(Task data begins)

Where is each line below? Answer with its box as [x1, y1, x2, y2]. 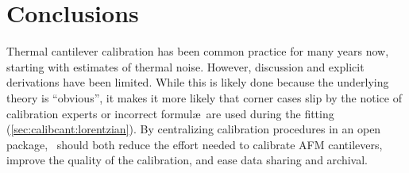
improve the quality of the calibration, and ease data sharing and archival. [6, 152, 368, 168]
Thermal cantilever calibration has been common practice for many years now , [6, 43, 389, 60]
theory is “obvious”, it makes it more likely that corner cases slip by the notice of [6, 89, 402, 106]
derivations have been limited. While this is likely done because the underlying [6, 74, 389, 90]
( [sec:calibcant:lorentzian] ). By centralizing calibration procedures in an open [6, 121, 381, 137]
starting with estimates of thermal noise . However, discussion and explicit [6, 58, 365, 75]
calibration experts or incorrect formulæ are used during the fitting [6, 105, 334, 121]
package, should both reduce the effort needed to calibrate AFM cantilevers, [6, 136, 383, 152]
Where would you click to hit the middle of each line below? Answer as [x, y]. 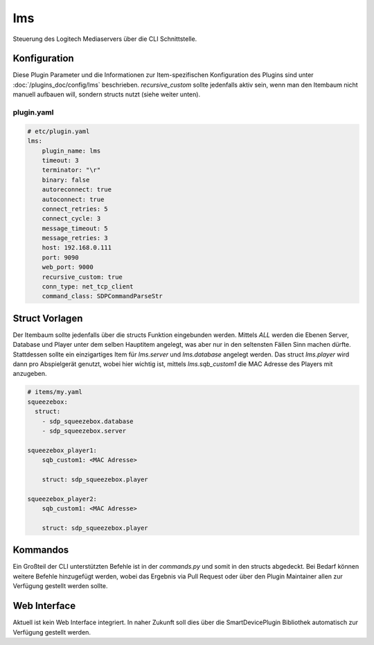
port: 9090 [60, 257]
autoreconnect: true [77, 190]
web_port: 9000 [68, 267]
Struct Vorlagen [48, 318]
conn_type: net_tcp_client [88, 287]
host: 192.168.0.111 [77, 248]
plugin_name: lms [71, 150]
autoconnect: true [73, 199]
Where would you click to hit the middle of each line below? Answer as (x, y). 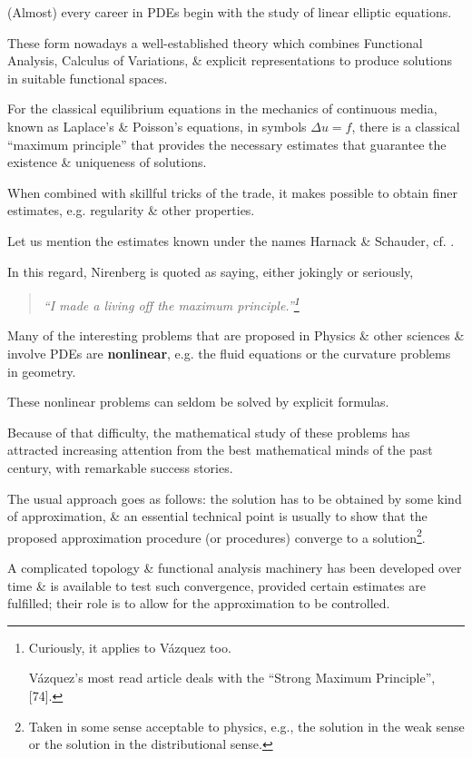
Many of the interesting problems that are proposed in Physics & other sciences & (236, 335)
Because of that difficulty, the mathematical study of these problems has (209, 432)
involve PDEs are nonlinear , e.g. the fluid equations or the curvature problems (229, 353)
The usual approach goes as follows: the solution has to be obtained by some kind (235, 498)
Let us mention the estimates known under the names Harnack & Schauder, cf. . (231, 240)
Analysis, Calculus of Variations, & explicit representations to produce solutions (230, 60)
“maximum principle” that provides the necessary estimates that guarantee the (227, 144)
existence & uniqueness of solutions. (107, 162)

(Task data ends)

■ Exercise requirements ■
Look through the entries above. Copy each line in which the string "true" occurs.

■ Answer for this exercise ■
autoreconnect: true [77, 190]
autoconnect: true [73, 199]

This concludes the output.